Feeling disloyal, unfaithful even, I decided to rent another guitar in the interim. That got me playing a lot of guitars I'd never played before. I was like a kid, trying all these instruments and feeling how each one brought something new to my playing. I settled on a Gibson Hummingbird. The thing was fast for picking and loud for strumming and when I got the Martin back I found myself in a bit of a quandry. But also, as enamoured as I was by the Hummingbird, the Martin wasn't the same after its time in the shop. It didn't feel as responsive to my touch, it didn't boom as it once did. So, fatefully, I took my first turn down Guitar Road. I gave my beloved Martin to my son, a budding songwriter in his own right, and I bought for myself that Gibson.


From there, there was no stopping me: four electric guitars, two amps, two pedal boards, a banjo, a mandolin, a ukulele, a travel guitar, a tenor guitar, a baritone, a twelve-string, a nylon-string, each new instrument introducing me to a new range of creative possibilities. And the songs kept coming. I once quipped onstage that if ever a songwriter was in a slump, all they needed to do was lay down some hard cash on a new instrument. I had just purchased a new guitar myself and at the rate the new songs were coming I figured they were only costing me about five hundred dollars a pop. As if money could buy magic.


Billy Wynne, with whom I spoke for this week's episode of The Mystic Cave, would understand this completely. For one thing, he is a musician, so he would have his own version of Guitar Road. But he is also a health and well-being entrepreneur and a meditation teacher and mindfulness coach, so he knows the fleeting satisfaction of 'more' and the insatiable thirst that is never quenched when we are in the clutches of our need for 'more'. His recent book, The Empty Path, invites us all, even the guitar buyers, to pause and to breathe and to consider what he calls "the radical art of lessening."


It's not what you think. There's the art of decluttering, which is related, but not the same. There's the art of letting go, which, Wynne says, can actually be the opposite of lessening. And it's not just about down-sizing, though that may follow. It's the realization that whatever we desire, as 'more', is an illusion in the first place. That's why it never satisfies.

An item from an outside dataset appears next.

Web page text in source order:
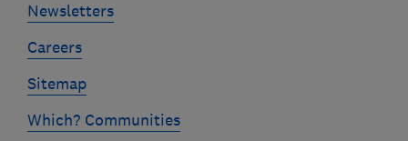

All of life as we know it is made of assumptions, like: there's not enough to go around; something is missing; we ourselves are inadequate. We think 'more' is the answer. It's not. 'Less' is the answer, leading us ultimately to emptiness itself, where we can finally recognize the extravagant abundance of each passing moment, the momentary glory of each impermanent thing, and the fullness found in ... nothing at all.


Instinctively, I have known this all along. In fact, just a few months ago, I put one of my guitars and one of my amps up for sale, the first step toward dismantling my Wall of Shame. It's time. While I have had a lot of fun exploring each new instrument, in truth, none has replicated or improved upon the magic of a well-crafted song played on my beloved old Martin. 'More' has indeed been an illusion. It's now time to make do with less, turn around, and find my way back home.